*EXERCISE INSTRUCTIONS*. The records that follow are to be copied word for word. Pictures should be omitted.

*RECORDS FOR PROCESSING*.

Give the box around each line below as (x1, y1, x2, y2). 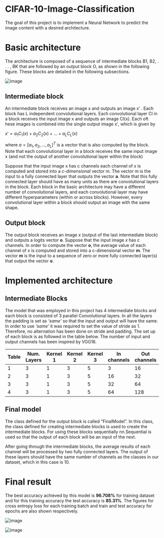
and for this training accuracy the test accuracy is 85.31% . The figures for (5, 497, 154, 503)
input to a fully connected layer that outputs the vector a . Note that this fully (5, 173, 158, 179)
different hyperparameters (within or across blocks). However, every (5, 194, 143, 200)
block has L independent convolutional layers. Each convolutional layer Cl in (5, 110, 158, 116)
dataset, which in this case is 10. (5, 459, 70, 465)
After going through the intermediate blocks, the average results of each (5, 443, 150, 449)
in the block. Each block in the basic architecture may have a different (5, 184, 145, 190)
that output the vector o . (5, 258, 54, 264)
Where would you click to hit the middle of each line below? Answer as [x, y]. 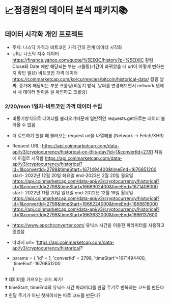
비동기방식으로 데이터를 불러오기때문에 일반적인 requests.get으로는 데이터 [86, 118]
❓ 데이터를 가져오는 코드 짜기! [34, 280]
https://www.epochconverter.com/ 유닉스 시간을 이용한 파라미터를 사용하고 [88, 225]
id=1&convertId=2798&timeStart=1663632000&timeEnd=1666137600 [85, 215]
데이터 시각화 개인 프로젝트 [44, 34]
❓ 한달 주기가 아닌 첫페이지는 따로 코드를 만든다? [53, 295]
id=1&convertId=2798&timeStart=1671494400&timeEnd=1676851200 [84, 169]
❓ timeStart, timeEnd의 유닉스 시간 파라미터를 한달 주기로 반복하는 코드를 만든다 [84, 287]
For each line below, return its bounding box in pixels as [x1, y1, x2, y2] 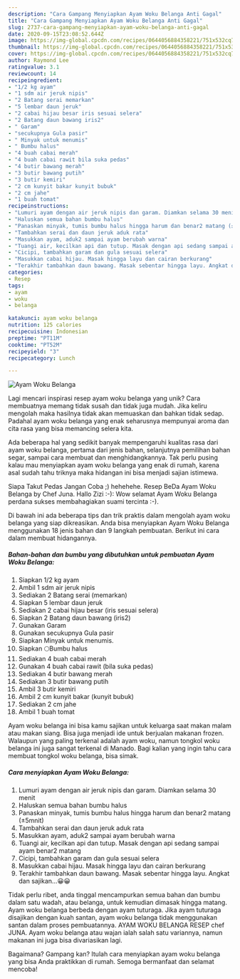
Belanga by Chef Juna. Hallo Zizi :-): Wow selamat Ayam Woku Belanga [8, 489, 217, 499]
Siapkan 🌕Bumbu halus [18, 644, 88, 653]
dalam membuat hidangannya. [8, 534, 97, 542]
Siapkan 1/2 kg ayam [18, 576, 80, 584]
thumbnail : [8, 43, 41, 51]
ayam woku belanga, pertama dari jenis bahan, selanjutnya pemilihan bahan [8, 446, 231, 455]
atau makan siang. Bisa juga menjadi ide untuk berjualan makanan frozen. [8, 729, 224, 737]
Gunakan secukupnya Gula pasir [18, 628, 114, 638]
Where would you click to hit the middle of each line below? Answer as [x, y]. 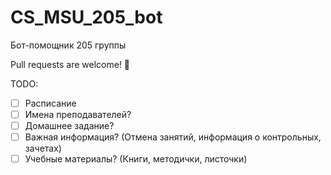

*TASK ANSWER*.
Give the box around each line below as (x1, y1, x2, y2). 
and for this training accuracy the test accuracy is 85.31% . The figures for (5, 497, 154, 503)
input to a fully connected layer that outputs the vector a . Note that this fully (5, 173, 158, 179)
different hyperparameters (within or across blocks). However, every (5, 194, 143, 200)
block has L independent convolutional layers. Each convolutional layer Cl in (5, 110, 158, 116)
dataset, which in this case is 10. (5, 459, 70, 465)
After going through the intermediate blocks, the average results of each (5, 443, 150, 449)
in the block. Each block in the basic architecture may have a different (5, 184, 145, 190)
that output the vector o . (5, 258, 54, 264)
Where would you click to hit the middle of each line below? Answer as [x, y]. 
비동기방식으로 데이터를 불러오기때문에 일반적인 requests.get으로는 데이터 [86, 118]
❓ 데이터를 가져오는 코드 짜기! [34, 280]
https://www.epochconverter.com/ 유닉스 시간을 이용한 파라미터를 사용하고 [88, 225]
id=1&convertId=2798&timeStart=1663632000&timeEnd=1666137600 [85, 215]
데이터 시각화 개인 프로젝트 [44, 34]
❓ 한달 주기가 아닌 첫페이지는 따로 코드를 만든다? [53, 295]
id=1&convertId=2798&timeStart=1671494400&timeEnd=1676851200 [84, 169]
❓ timeStart, timeEnd의 유닉스 시간 파라미터를 한달 주기로 반복하는 코드를 만든다 [84, 287]
For each line below, return its bounding box in pixels as [x1, y1, x2, y2] 
Belanga by Chef Juna. Hallo Zizi :-): Wow selamat Ayam Woku Belanga [8, 489, 217, 499]
Siapkan 🌕Bumbu halus [18, 644, 88, 653]
dalam membuat hidangannya. [8, 534, 97, 542]
Siapkan 1/2 kg ayam [18, 576, 80, 584]
thumbnail : [8, 43, 41, 51]
ayam woku belanga, pertama dari jenis bahan, selanjutnya pemilihan bahan [8, 446, 231, 455]
atau makan siang. Bisa juga menjadi ide untuk berjualan makanan frozen. [8, 729, 224, 737]
Gunakan secukupnya Gula pasir [18, 628, 114, 638]
Where would you click to hit the middle of each line below? Answer as [x, y]. 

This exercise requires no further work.